Statistical analysis
The associations between VEGF-A (-460T>C), genotypes and risk of breast cancer were estimated by computing the odds ratios (ORs), risk ratios (RRs) and risk differences (RDs) with 95 % confidence intervals (CIs). Differences in the VEGF-A (-460T>C), gene allele and genotype frequencies between groups were evaluated using Chi-square test. Group differences were compared using Student’s two-sample t-test or one-way analysis of variance (ANOVA) for continuous variables and Chi-squared for categorical variables.
Results
The Hardy-Weinberg Equilibrium Analysis: The genotype distributions and allele frequencies of VEGF-A rs833061 (-460T>C) gene was in strong linkage disequilibrium as detected in HWE (all p > 0.05) (χ2 = 0.44 P=0.612) in the patient group and in control group.
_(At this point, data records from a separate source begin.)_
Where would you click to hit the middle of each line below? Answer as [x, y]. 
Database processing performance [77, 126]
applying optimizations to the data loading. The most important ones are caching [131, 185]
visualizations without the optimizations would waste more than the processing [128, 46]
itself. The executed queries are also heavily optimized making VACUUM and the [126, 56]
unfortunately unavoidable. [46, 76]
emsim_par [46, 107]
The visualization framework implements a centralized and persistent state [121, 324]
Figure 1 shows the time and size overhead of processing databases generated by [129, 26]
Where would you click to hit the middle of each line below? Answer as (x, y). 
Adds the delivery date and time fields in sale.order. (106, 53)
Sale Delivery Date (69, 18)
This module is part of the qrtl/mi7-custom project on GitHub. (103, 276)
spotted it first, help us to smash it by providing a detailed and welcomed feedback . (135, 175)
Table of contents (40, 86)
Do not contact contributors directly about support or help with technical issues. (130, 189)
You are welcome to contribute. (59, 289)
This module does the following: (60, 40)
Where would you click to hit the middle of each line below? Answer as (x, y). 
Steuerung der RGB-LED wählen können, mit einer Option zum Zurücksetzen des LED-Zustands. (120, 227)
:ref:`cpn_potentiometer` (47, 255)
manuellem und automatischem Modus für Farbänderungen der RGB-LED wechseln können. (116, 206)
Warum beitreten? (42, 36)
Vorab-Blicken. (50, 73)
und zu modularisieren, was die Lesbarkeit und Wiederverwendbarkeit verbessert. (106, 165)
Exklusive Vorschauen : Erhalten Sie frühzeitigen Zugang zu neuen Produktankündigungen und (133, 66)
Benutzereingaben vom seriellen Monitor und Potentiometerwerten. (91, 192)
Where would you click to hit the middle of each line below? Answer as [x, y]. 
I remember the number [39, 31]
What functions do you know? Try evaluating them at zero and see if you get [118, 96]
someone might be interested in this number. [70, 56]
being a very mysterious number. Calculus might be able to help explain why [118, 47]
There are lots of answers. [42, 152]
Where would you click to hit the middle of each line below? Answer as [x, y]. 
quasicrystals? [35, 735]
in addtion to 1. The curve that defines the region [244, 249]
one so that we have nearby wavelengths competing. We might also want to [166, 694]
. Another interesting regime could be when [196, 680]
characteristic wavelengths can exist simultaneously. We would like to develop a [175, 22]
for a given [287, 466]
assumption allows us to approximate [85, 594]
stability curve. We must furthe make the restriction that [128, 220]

Thus, we chose 10% samples from gender matched healthy control group randomly to review genotyping results, showing that the accuracy rate was more than 99%.
Study Population
This population-based case–control study was conducted on 220 subjects among whom 110 were histologically confirmed breast cancer patients and 110 were gender matched healthy women with no history of any type of cancer.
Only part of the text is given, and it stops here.